LocalForge operates through a sophisticated three-layer pipeline that processes every commit in under 10 seconds entirely on-device. The workflow begins when a developer initiates a git commit, triggering the pre-commit hook that captures the staged diff for analysis. Layer 1 immediately applies Rust regex patterns to catch obvious secrets, followed by Layer 2's CoreML analysis for intermediate detection, and concluding with Layer 3's LLM semantic review for advanced code quality assessment. Results stream to both the terminal and the native SwiftUI application, providing real-time feedback throughout the scanning process. The entire system requires zero cloud connectivity and maintains complete privacy by processing all data locally on the user's Mac.
In concrete use cases, developers working with AI assistants might generate code that includes an accidental AWS secret key exposure. LocalForge would detect this during Layer 1 scanning in under 1 millisecond, immediately blocking the commit and preventing the secret from entering version control. Another scenario involves a developer creating a database query with string interpolation that creates SQL injection vulnerability—Layer 3 would flag this as a medium-risk issue with specific recommendations for parameterized queries. Teams using the tool report catching dead functions, unhandled exceptions, and logic bugs before they cause production issues, maintaining code quality while accelerating development velocity through early problem detection.
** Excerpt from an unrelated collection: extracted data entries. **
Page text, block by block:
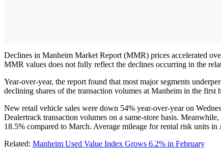
Declines in Manheim Market Report (MMR) prices accelerated
MMR values does not fully reflect the declines occurring in the
Year-over-year, the report found that most major segments
declining shares of the transaction volumes at Manheim in the first
New retail vehicle sales were down 54% year-over-year on
Dealertrack transaction volumes on a same-store basis.
18.5% compared to March. Average mileage for rental risk units
Related: Manheim Used Value Index Grows 6.2% in February
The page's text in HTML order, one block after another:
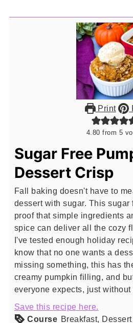
Print
4.80 from 5
Sugar Free
Dessert Crisp
Fall baking doesn't have to
dessert with sugar. This
proof that simple ingredients
spice can deliver all the cozy
I've tested enough holiday
know that no one wants a
missing something, this has
creamy pumpkin filling, and
everyone expects, just
Save this recipe here.
Course Breakfast, Dessert
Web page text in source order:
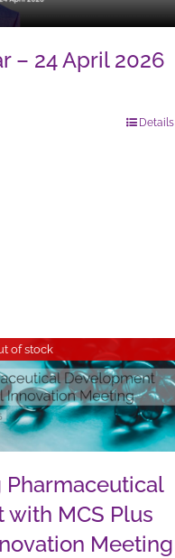
– 24 April 2026
Details
of stock
MCS Plus
Meeting
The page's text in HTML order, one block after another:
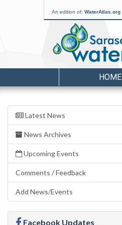
An edition of: WaterAtlas.org
HOME
Latest News
News Archives
Upcoming Events
Comments / Feedback
Add News/Events
Facebook Updates
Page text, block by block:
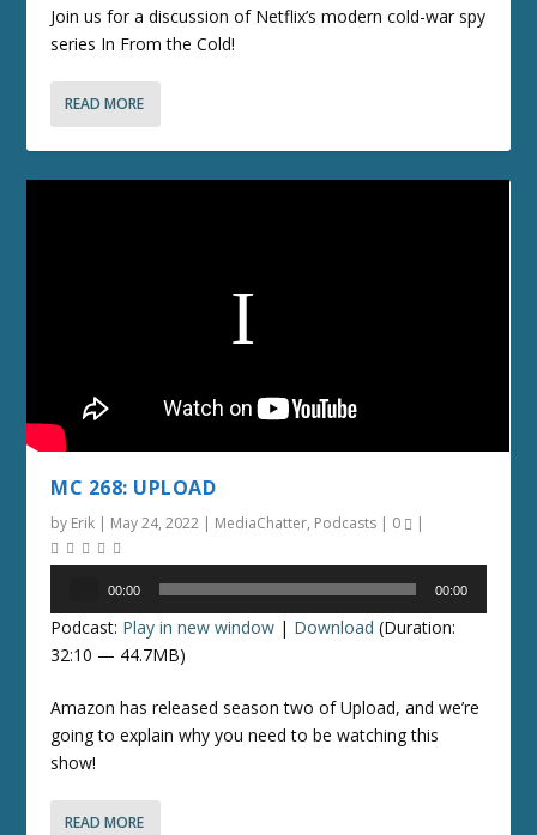
Join us for a discussion of Netflix’s modern cold-war spy
series In From the Cold!
READ MORE
MC 268: UPLOAD
by Erik | May 24, 2022 | MediaChatter, Podcasts | 0 |
00:00 00:00
Podcast: Play in new window | Download (Duration:
32:10 — 44.7MB)
Amazon has released season two of Upload, and we’re
going to explain why you need to be watching this
show!
READ MORE
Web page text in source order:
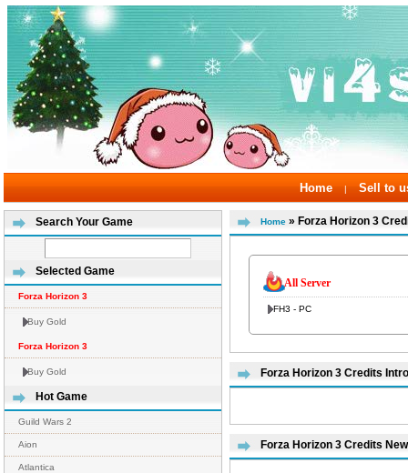
Home | Sell to
Search Your Game
Selected Game
Forza Horizon 3
Buy Gold
Forza Horizon 3
Buy Gold
Hot Game
Guild Wars 2
Aion
Atlantica
Home » Forza Horizon 3
All Server
FH3 - PC
Forza Horizon 3 Credits
Forza Horizon 3 Credits
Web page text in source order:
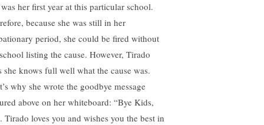
her first year at this particular school.
because she was still in her
period, she could be fired without
listing the cause. However, Tirado
she knows full well what the cause was.
why she wrote the goodbye message
above on her whiteboard: “Bye Kids,
Tirado loves you and wishes you the best in
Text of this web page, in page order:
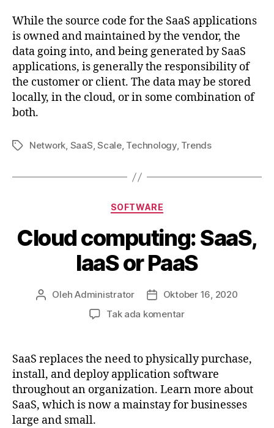
While the source code for the SaaS applications
is owned and maintained by the vendor, the
data going into, and being generated by SaaS
applications, is generally the responsibility of
the customer or client. The data may be stored
locally, in the cloud, or in some combination of
both.
Tag Network, SaaS,Scale, Technology, Trends
Kategori
SOFTWARE
Cloud computing: SaaS,
IaaS or PaaS
Penulis
OlehAdministrator
Tanggal
artikel
Oktober 16, 2020
Tak ada komentarpada
SaaS,
IaaS
or
PaaS
SaaS replaces the need to physically purchase,
install, and deploy application software
throughout an organization. Learn more about
SaaS, which is now a mainstay for businesses
large and small.
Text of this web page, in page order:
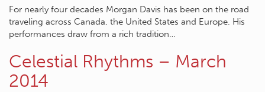
For nearly four decades Morgan Davis has been on the road
traveling across Canada, the United States and Europe. His
performances draw from a rich tradition…
Celestial Rhythms – March
2014
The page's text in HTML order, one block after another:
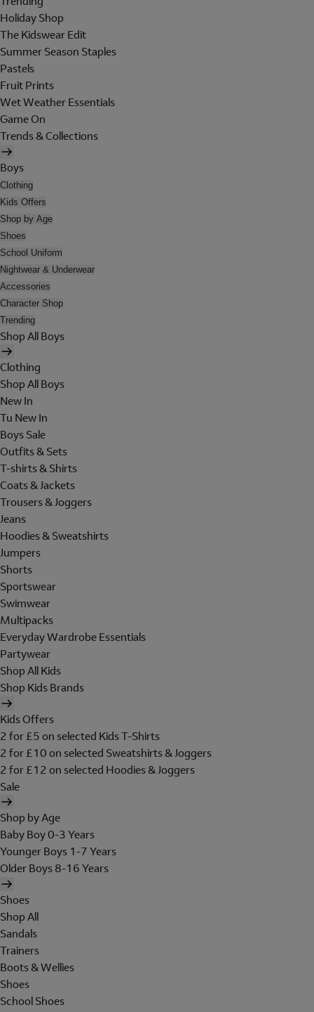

LocalForge targets development teams using AI coding tools on macOS systems, specifically requiring macOS 14+ and Apple Silicon hardware. The tool integrates with standard development workflows through pre-commit hooks and supports multiple programming languages including Python, Rust, TypeScript, Go, and Java. Available under the MIT License as free and open-source software, LocalForge includes MCP Server compatibility for integration with IDEs like Cursor and VS Code. The installation process involves a single command that sets up the pre-commit hook, copies the binary to PATH, and auto-detects Qwen models from HuggingFace cache. This comprehensive local scanning solution ensures teams can ship code faster while maintaining security and quality standards without cloud dependencies.
LocalForge targets development teams utilizing AI coding tools on macOS systems, specifically engineers working with Apple Silicon machines running macOS 14+. The tool serves organizations concerned with code security and quality, particularly those using AI assistants that may introduce unexpected vulnerabilities. It's ideal for teams managing multiple git repositories who need consistent pre-commit protection without cloud dependencies. The solution benefits security-conscious developers, engineering managers implementing team standards, and organizations requiring offline scanning capabilities for sensitive codebases.